Donna Bowman of The A.V. Club gave a C+ to the episode saying that the episode didn't offer something different. "It’s okay with me if nothing different happens on Modern Family. I’ve said all along that it’s not whether the show finds any new veins of family comedy to mine; it’s how it presents those classic tropes, whether there’s a fresh take and some new character interactions to bring them to life. But aside from the evergreen entertainment value of Phil the vegetables are beginning to go rotten in the crisper drawer, and it might be time to clean out the fridge and restock."
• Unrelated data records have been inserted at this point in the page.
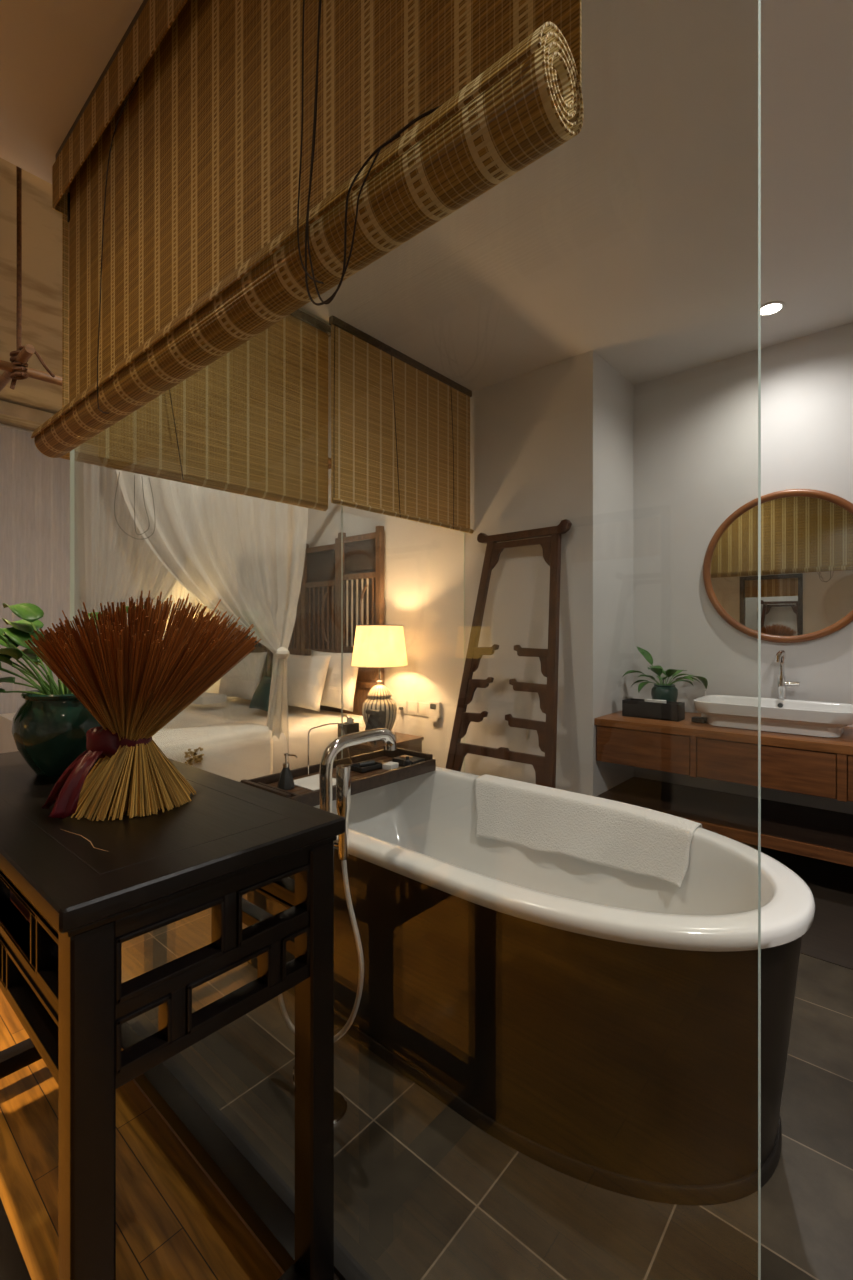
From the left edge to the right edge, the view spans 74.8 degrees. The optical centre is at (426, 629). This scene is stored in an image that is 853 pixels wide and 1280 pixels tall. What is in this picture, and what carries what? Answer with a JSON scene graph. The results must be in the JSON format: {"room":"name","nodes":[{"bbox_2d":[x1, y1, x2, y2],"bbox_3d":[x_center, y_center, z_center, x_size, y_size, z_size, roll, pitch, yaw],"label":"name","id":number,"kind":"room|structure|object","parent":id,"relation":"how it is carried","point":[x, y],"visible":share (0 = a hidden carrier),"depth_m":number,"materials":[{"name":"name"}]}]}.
{"room":"hotel room","nodes":[
{"label":"hotel room","id":0,"kind":"room"},
{"bbox_2d":[0,424,195,612],"bbox_3d":[-4.452,-0.475,4.710,0.100,3.550,6.670,0,0,41],"label":"wall","id":1,"kind":"structure","parent":0,"point":[193,599],"depth_m":5.36,"materials":[{"name":"white paint"}]},
{"bbox_2d":[0,400,53,430],"bbox_3d":[-4.521,-1.980,4.326,0.300,0.120,5.800,0,0,41],"label":"trim","id":2,"kind":"structure","parent":1,"relation":"attached to","point":[11,414],"depth_m":5.11,"materials":[{"name":"brown wood"}]},
{"bbox_2d":[0,426,83,713],"bbox_3d":[-4.068,-0.320,4.925,0.050,3.100,2.900,0,0,41],"label":"curtain","id":3,"kind":"object","parent":2,"relation":"hanging from","point":[34,486],"visible":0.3,"depth_m":5.29,"materials":[{"name":"white fabric"}]},
{"bbox_2d":[0,158,330,413],"bbox_3d":[-3.194,-2.535,3.139,4.060,1.130,5.950,0,0,41],"label":"wall","id":4,"kind":"structure","parent":0,"point":[41,224],"depth_m":3.92,"materials":[{"name":"paint"}]},
{"bbox_2d":[0,166,330,468],"bbox_3d":[-2.290,-1.992,4.530,2.801,1.467,2.517,0,0,41],"label":"canopy frame","id":5,"kind":"object","parent":4,"relation":"hanging from","point":[17,368],"visible":0.21,"depth_m":2.89,"materials":[{"name":"brown wood"}]},
{"bbox_2d":[76,461,178,631],"bbox_3d":[-1.677,-0.090,3.391,0.160,2.480,0.780,0,0,41],"label":"sheer curtain","id":6,"kind":"object","parent":5,"relation":"hanging from","point":[115,566],"visible":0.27,"depth_m":3.25,"materials":[{"name":"fabric"}]},
{"bbox_2d":[162,580,191,637],"bbox_3d":[-2.624,-0.090,5.830,0.269,2.480,0.640,0,0,41],"label":"sheer curtain","id":7,"kind":"object","parent":5,"relation":"hanging from","point":[178,590],"visible":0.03,"depth_m":5.90,"materials":[{"name":"fabric"}]},
{"bbox_2d":[116,469,307,762],"bbox_3d":[-1.263,-0.165,3.627,0.365,2.330,1.380,0,0,41],"label":"sheer curtain","id":8,"kind":"object","parent":5,"relation":"hanging from","point":[247,553],"visible":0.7,"depth_m":3.72,"materials":[{"name":"fabric"}]},
{"bbox_2d":[196,336,632,796],"bbox_3d":[-0.612,-0.925,5.280,4.950,4.450,0.770,0,0,41],"label":"wall","id":9,"kind":"structure","parent":0,"point":[551,444],"depth_m":3.70,"materials":[{"name":"white paint"}]},
{"bbox_2d":[237,526,383,715],"bbox_3d":[-1.175,0.083,5.204,2.200,1.835,0.075,0,0,41],"label":"headboard","id":10,"kind":"object","parent":9,"relation":"in","point":[363,554],"depth_m":4.78,"materials":[{"name":"brown wood"}]},
{"bbox_2d":[393,700,406,734],"bbox_3d":[-0.220,0.673,4.289,0.096,0.237,0.280,0,0,14],"label":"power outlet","id":11,"kind":"object","parent":9,"relation":"attached to","point":[401,705],"visible":0.87,"depth_m":4.38,"materials":[{"name":"white plastic"}]},
{"bbox_2d":[408,701,417,714],"bbox_3d":[-0.106,0.605,4.322,0.104,0.100,0.012,0,0,41],"label":"wall switch","id":12,"kind":"object","parent":9,"relation":"attached to","point":[412,706],"visible":1,"depth_m":4.32,"materials":[{"name":"white plastic"}]},
{"bbox_2d":[419,702,428,716],"bbox_3d":[-0.019,0.605,4.247,0.104,0.100,0.012,0,0,41],"label":"wall switch","id":13,"kind":"object","parent":9,"relation":"attached to","point":[423,707],"visible":1,"depth_m":4.24,"materials":[{"name":"white plastic"}]},
{"bbox_2d":[429,701,440,721],"bbox_3d":[0.062,0.610,4.165,0.100,0.150,0.030,0,0,41],"label":"thermostat","id":14,"kind":"object","parent":9,"relation":"attached to","point":[434,707],"visible":1,"depth_m":4.15,"materials":[{"name":"white plastic"}]},
{"bbox_2d":[464,532,464,771],"bbox_3d":[-0.102,-0.226,3.572,0.010,2.928,1.138,0,0,41],"label":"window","id":15,"kind":"structure","parent":9,"relation":"in","point":[464,532],"depth_m":4.00,"materials":[{"name":"clear glass"}]},
{"bbox_2d":[0,0,852,391],"bbox_3d":[-0.015,-1.720,0.258,4.560,0.060,7.570,0,0,41],"label":"ceiling","id":16,"kind":"structure","parent":0,"point":[632,241],"depth_m":2.21,"materials":[{"name":"white paint"}]},
{"bbox_2d":[329,315,473,533],"bbox_3d":[-0.096,-1.185,3.475,0.049,1.010,1.260,0,0,41],"label":"bamboo blind","id":17,"kind":"object","parent":16,"relation":"hanging from","point":[400,427],"visible":1,"depth_m":3.38,"materials":[{"name":"brown wood"}]},
{"bbox_2d":[755,301,785,316],"bbox_3d":[1.807,-1.687,2.934,0.136,0.006,0.136,0,0,41],"label":"recessed light","id":18,"kind":"object","parent":16,"relation":"in","point":[771,308],"visible":0.91,"depth_m":2.93,"materials":[{"name":"white plastic"}]},
{"bbox_2d":[0,842,852,1279],"bbox_3d":[-1.562,1.273,1.556,8.400,0.054,7.500,0,0,41],"label":"floor","id":19,"kind":"structure","parent":0,"point":[422,1192],"depth_m":1.27,"materials":[{"name":"tile"}]},
{"bbox_2d":[0,751,344,1279],"bbox_3d":[-0.718,0.794,1.214,1.124,0.911,0.454,0,0,41],"label":"console table","id":20,"kind":"object","parent":19,"relation":"on","point":[72,890],"visible":0.88,"depth_m":0.88,"materials":[{"name":"paint"}]},
{"bbox_2d":[0,603,162,776],"bbox_3d":[-0.913,0.135,1.388,0.554,0.410,0.433,0,0,-12],"label":"potted plant","id":21,"kind":"object","parent":20,"relation":"on","point":[50,728],"visible":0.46,"depth_m":1.28,"materials":[{"name":"green plant"}]},
{"bbox_2d":[25,590,260,820],"bbox_3d":[-0.542,0.131,1.108,0.412,0.417,0.412,0,0,-18],"label":"straw bundle","id":22,"kind":"object","parent":20,"relation":"on","point":[133,681],"visible":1,"depth_m":1.03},
{"bbox_2d":[0,697,365,781],"bbox_3d":[-1.865,0.945,4.369,2.218,0.611,2.050,0,0,41],"label":"bed","id":23,"kind":"object","parent":19,"relation":"on","point":[230,739],"visible":0.34,"depth_m":3.75,"materials":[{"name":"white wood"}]},
{"bbox_2d":[0,710,272,781],"bbox_3d":[-2.187,0.902,4.001,2.214,0.525,1.072,0,0,41],"label":"duvet","id":24,"kind":"object","parent":23,"relation":"on","point":[238,751],"depth_m":3.54,"materials":[{"name":"fabric"}]},
{"bbox_2d":[192,692,226,704],"bbox_3d":[-1.961,0.600,4.909,0.340,0.070,0.240,0,0,35],"label":"folded towel","id":25,"kind":"object","parent":23,"relation":"on","point":[205,698],"visible":0.7,"depth_m":4.81,"materials":[{"name":"white fabric"}]},
{"bbox_2d":[218,652,266,699],"bbox_3d":[-1.735,0.420,5.246,0.660,0.442,0.206,0,0,41],"label":"pillow","id":26,"kind":"object","parent":23,"relation":"on","point":[243,679],"visible":0.82,"depth_m":5.10,"materials":[{"name":"fabric"}]},
{"bbox_2d":[249,675,270,711],"bbox_3d":[-1.304,0.515,4.552,0.173,0.265,0.340,0,0,-43],"label":"cushion","id":27,"kind":"object","parent":23,"relation":"on","point":[260,699],"visible":0.66,"depth_m":4.50,"materials":[{"name":"green fabric"}]},
{"bbox_2d":[287,654,331,711],"bbox_3d":[-1.054,0.420,4.626,0.664,0.442,0.209,0,0,41],"label":"pillow","id":28,"kind":"object","parent":23,"relation":"on","point":[306,675],"visible":0.73,"depth_m":4.48,"materials":[{"name":"fabric"}]},
{"bbox_2d":[311,650,358,711],"bbox_3d":[-0.791,0.410,4.639,0.660,0.470,0.185,0,0,41],"label":"pillow","id":29,"kind":"object","parent":23,"relation":"on","point":[331,695],"visible":0.57,"depth_m":4.48,"materials":[{"name":"fabric"}]},
{"bbox_2d":[133,1079,284,1273],"bbox_3d":[0.255,1.272,0.637,4.450,0.056,0.028,0,0,41],"label":"trim","id":30,"kind":"structure","parent":19,"relation":"attached to","point":[134,1081],"depth_m":1.25,"materials":[{"name":"brown wood"}]},
{"bbox_2d":[127,1017,373,1279],"bbox_3d":[0.301,1.267,0.689,4.450,0.066,0.035,0,0,41],"label":"trim","id":31,"kind":"structure","parent":19,"relation":"attached to","point":[346,1267],"depth_m":1.31,"materials":[{"name":"stone"}]},
{"bbox_2d":[70,0,760,1279],"bbox_3d":[-0.487,-0.226,1.377,2.284,2.928,0.014,0,0,41],"label":"glass partition","id":32,"kind":"structure","parent":31,"relation":"on","point":[759,1],"depth_m":0.63,"materials":[{"name":"clear glass"}]},
{"bbox_2d":[59,214,330,538],"bbox_3d":[-0.982,-1.039,2.635,0.113,1.302,1.300,0,0,41],"label":"bamboo blind","id":33,"kind":"object","parent":32,"relation":"attached to","point":[253,421],"visible":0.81,"depth_m":2.71,"materials":[{"name":"brown wood"}]},
{"bbox_2d":[31,0,583,457],"bbox_3d":[-0.566,-1.094,1.300,2.044,1.192,0.136,0,0,41],"label":"bamboo blind","id":34,"kind":"object","parent":32,"relation":"attached to","point":[229,165],"visible":1,"depth_m":1.14,"materials":[{"name":"brown wood"}]},
{"bbox_2d":[278,728,396,1125],"bbox_3d":[-0.231,0.765,1.479,0.343,0.970,0.287,0,0,-11],"label":"faucet","id":35,"kind":"object","parent":19,"relation":"on","point":[343,772],"visible":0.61,"depth_m":1.43,"materials":[{"name":"silver metal"}]},
{"bbox_2d":[337,732,423,759],"bbox_3d":[-0.345,1.020,4.086,0.440,0.460,0.484,0,0,41],"label":"nightstand","id":36,"kind":"object","parent":19,"relation":"on","point":[404,741],"visible":0.23,"depth_m":3.97,"materials":[{"name":"brown wood"}]},
{"bbox_2d":[338,715,358,736],"bbox_3d":[-0.558,0.708,4.061,0.130,0.165,0.120,0,0,41],"label":"tissue box","id":37,"kind":"object","parent":36,"relation":"on","point":[349,727],"visible":0.52,"depth_m":4.04,"materials":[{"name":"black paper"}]},
{"bbox_2d":[365,709,384,744],"bbox_3d":[-0.362,0.673,3.905,0.130,0.233,0.099,0,0,41],"label":"stand","id":38,"kind":"object","parent":36,"relation":"on","point":[376,719],"visible":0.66,"depth_m":3.89,"materials":[{"name":"grey"}]},
{"bbox_2d":[351,625,407,730],"bbox_3d":[-0.346,0.378,4.115,0.417,0.825,0.417,0,0,41],"label":"table lamp","id":39,"kind":"object","parent":36,"relation":"on","point":[375,646],"visible":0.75,"depth_m":3.98,"materials":[{"name":"fabric"}]},
{"bbox_2d":[362,697,396,730],"bbox_3d":[-0.346,0.641,4.115,0.261,0.297,0.258,0,0,41],"label":"lamp base","id":40,"kind":"object","parent":39,"relation":"attached to","point":[387,704],"depth_m":4.03,"materials":[{"name":"ceramic"}]},
{"bbox_2d":[446,519,571,787],"bbox_3d":[0.517,0.291,3.412,0.807,1.931,0.502,0,0,41],"label":"towel rack","id":41,"kind":"object","parent":19,"relation":"on","point":[544,767],"visible":0.91,"depth_m":3.40,"materials":[{"name":"brown wood"}]},
{"bbox_2d":[247,767,814,1205],"bbox_3d":[0.206,0.939,1.868,1.804,0.622,0.884,0,0,41],"label":"bathtub","id":42,"kind":"object","parent":19,"relation":"on","point":[599,1023],"visible":0.68,"depth_m":1.31,"materials":[{"name":"white ceramic"}]},
{"bbox_2d":[240,746,435,806],"bbox_3d":[-0.337,0.592,2.303,0.330,0.070,0.775,0,0,41],"label":"tray","id":43,"kind":"object","parent":42,"relation":"on","point":[360,782],"visible":0.42,"depth_m":2.29,"materials":[{"name":"brown wood"}]},
{"bbox_2d":[278,753,296,789],"bbox_3d":[-0.534,0.537,2.127,0.068,0.134,0.064,0,0,41],"label":"soap dispenser","id":44,"kind":"object","parent":43,"relation":"on","point":[286,782],"visible":0.96,"depth_m":2.11,"materials":[{"name":"black metal"}]},
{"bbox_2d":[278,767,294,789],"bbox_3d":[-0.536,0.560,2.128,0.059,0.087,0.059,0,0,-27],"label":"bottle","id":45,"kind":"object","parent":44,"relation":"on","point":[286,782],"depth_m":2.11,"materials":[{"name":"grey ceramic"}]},
{"bbox_2d":[294,774,335,790],"bbox_3d":[-0.437,0.602,2.208,0.175,0.004,0.160,0,0,41],"label":"folded card","id":46,"kind":"object","parent":43,"relation":"on","point":[311,783],"visible":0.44,"depth_m":2.19,"materials":[{"name":"white paper"}]},
{"bbox_2d":[308,723,351,775],"bbox_3d":[-0.409,0.502,2.395,0.006,0.205,0.246,0,0,41],"label":"wire","id":47,"kind":"object","parent":43,"relation":"on","point":[329,723],"visible":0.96,"depth_m":2.35,"materials":[{"name":"silver metal"}]},
{"bbox_2d":[350,760,381,772],"bbox_3d":[-0.264,0.586,2.422,0.085,0.037,0.120,0,0,41],"label":"tray","id":48,"kind":"object","parent":43,"relation":"on","point":[366,766],"visible":0.84,"depth_m":2.41,"materials":[{"name":"black"}]},
{"bbox_2d":[359,760,374,767],"bbox_3d":[-0.259,0.581,2.424,0.069,0.028,0.022,0,0,-22],"label":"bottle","id":49,"kind":"object","parent":48,"relation":"on","point":[366,764],"depth_m":2.41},
{"bbox_2d":[383,762,398,769],"bbox_3d":[-0.157,0.593,2.434,0.045,0.022,0.060,0,0,30],"label":"soap box","id":50,"kind":"object","parent":43,"relation":"on","point":[389,765],"visible":0.9,"depth_m":2.42,"materials":[{"name":"white paper"}]},
{"bbox_2d":[404,756,410,765],"bbox_3d":[-0.083,0.578,2.443,0.036,0.052,0.036,0,0,41],"label":"jar","id":51,"kind":"object","parent":43,"relation":"on","point":[407,761],"visible":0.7,"depth_m":2.43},
{"bbox_2d":[392,756,424,766],"bbox_3d":[-0.080,0.589,2.500,0.120,0.030,0.085,0,0,38],"label":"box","id":52,"kind":"object","parent":43,"relation":"on","point":[414,760],"visible":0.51,"depth_m":2.48,"materials":[{"name":"black"}]},
{"bbox_2d":[314,767,814,951],"bbox_3d":[0.206,0.849,1.868,1.804,0.442,0.884,0,0,41],"label":"basin","id":53,"kind":"object","parent":42,"relation":"in","point":[421,879],"depth_m":1.58,"materials":[{"name":"white ceramic"}]},
{"bbox_2d":[474,774,701,887],"bbox_3d":[0.542,0.733,2.068,0.884,0.224,0.180,0,0,45],"label":"towel","id":54,"kind":"object","parent":42,"relation":"on","point":[622,836],"visible":0.98,"depth_m":2.00,"materials":[{"name":"white fabric"}]},
{"bbox_2d":[633,322,852,813],"bbox_3d":[2.810,-0.225,2.738,3.550,3.050,0.120,0,0,41],"label":"wall","id":55,"kind":"structure","parent":0,"point":[695,430],"depth_m":3.48,"materials":[{"name":"white paint"}]},
{"bbox_2d":[594,711,852,801],"bbox_3d":[2.223,0.664,2.747,2.648,0.262,0.633,0,0,41],"label":"bathroom vanity","id":56,"kind":"object","parent":55,"relation":"attached to","point":[803,764],"depth_m":2.90,"materials":[{"name":"brown wood"}]},
{"bbox_2d":[622,698,684,721],"bbox_3d":[1.378,0.483,3.396,0.330,0.100,0.125,0,0,41],"label":"box","id":57,"kind":"object","parent":56,"relation":"on","point":[631,707],"visible":0.98,"depth_m":3.34,"materials":[{"name":"black wood"}]},
{"bbox_2d":[645,699,665,702],"bbox_3d":[1.380,0.440,3.365,0.130,0.037,0.055,0,0,41],"label":"hand towel","id":58,"kind":"object","parent":57,"relation":"on","point":[646,700],"visible":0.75,"depth_m":3.34,"materials":[{"name":"white fabric"}]},
{"bbox_2d":[623,646,707,701],"bbox_3d":[1.494,0.319,3.510,0.416,0.428,0.431,0,0,41],"label":"potted plant","id":59,"kind":"object","parent":56,"relation":"on","point":[668,692],"visible":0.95,"depth_m":3.45,"materials":[{"name":"green plant"}]},
{"bbox_2d":[691,716,706,722],"bbox_3d":[1.578,0.519,3.226,0.070,0.028,0.060,0,0,41],"label":"soap dish","id":60,"kind":"object","parent":56,"relation":"on","point":[696,719],"visible":1,"depth_m":3.21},
{"bbox_2d":[701,689,707,716],"bbox_3d":[1.706,0.446,3.419,0.040,0.174,0.040,0,0,41],"label":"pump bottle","id":61,"kind":"object","parent":56,"relation":"on","point":[702,714],"visible":0.3,"depth_m":3.41,"materials":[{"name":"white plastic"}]},
{"bbox_2d":[594,711,852,754],"bbox_3d":[2.223,0.554,2.747,2.648,0.042,0.633,0,0,41],"label":"countertop","id":62,"kind":"structure","parent":56,"relation":"on","point":[843,744],"depth_m":2.93,"materials":[{"name":"brown wood"}]},
{"bbox_2d":[693,695,852,736],"bbox_3d":[1.885,0.464,3.031,0.745,0.139,0.430,0,0,41],"label":"vessel sink","id":63,"kind":"object","parent":56,"relation":"in","point":[798,717],"visible":1,"depth_m":2.94,"materials":[{"name":"white ceramic"}]},
{"bbox_2d":[775,650,799,698],"bbox_3d":[2.039,0.324,3.159,0.114,0.418,0.142,0,0,41],"label":"tap","id":64,"kind":"object","parent":56,"relation":"on","point":[782,683],"visible":0.77,"depth_m":3.19,"materials":[{"name":"silver metal"}]},
{"bbox_2d":[596,777,852,866],"bbox_3d":[2.208,1.042,2.730,2.648,0.060,0.678,0,0,41],"label":"wooden shelf","id":65,"kind":"object","parent":55,"relation":"attached to","point":[826,835],"visible":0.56,"depth_m":3.01,"materials":[{"name":"brown wood"}]},
{"bbox_2d":[703,489,852,642],"bbox_3d":[2.094,-0.370,3.253,0.894,0.894,0.037,0,0,41],"label":"round mirror","id":66,"kind":"object","parent":55,"relation":"attached to","point":[807,534],"visible":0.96,"depth_m":3.25,"materials":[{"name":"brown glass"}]},
{"bbox_3d":[-0.536,1.260,3.072,0.060,0.060,2.465,0,0,41],"label":"trim","id":67,"kind":"structure","parent":0,"visible":0},
{"bbox_2d":[300,308,342,758],"bbox_3d":[-0.917,-0.226,2.634,0.010,2.928,1.344,0,0,41],"label":"window","id":68,"kind":"structure","parent":67,"relation":"on","point":[300,308],"depth_m":3.14,"materials":[{"name":"clear glass"}]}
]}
Leigh Raines from TV Fanatic rated the episode with 4/5 stating that the little details are the ones who make the comedy perfect. "It's the little moments on the show that make me laugh, from Luke literally freezing his money, to Manny swigging his milk from a brandy glass, to the fact that Haley's voicemail would obviously be full, those little details make this comedy so perfect."

Paste writer Christine Ziemba called the episode "forced and disjointed" with the characters falling "into patterns, briefly traveling into cliche territory". She also criticized the ending to the Jay-Gloria subplot, saying it "pandered to the audience for cheap laughs". She ultimately gave the episode a 6.9/10 calling it "respectable".

Michael Arbeiter of Hollywood.com called it "one of the least funny episodes I’ve seen in a long time". Despite this, he said that "once all the plots are set up [...] and they merge into a climactic scene involving all of the adult males, things start to pick up on the funny." He continued to say that "Every beat in this scene is perfect, because the comedy and the fun derives from the closeness we feel to the family at this moment—and of course[...]We earned this moment by sticking with the family and learning about them over the past two years".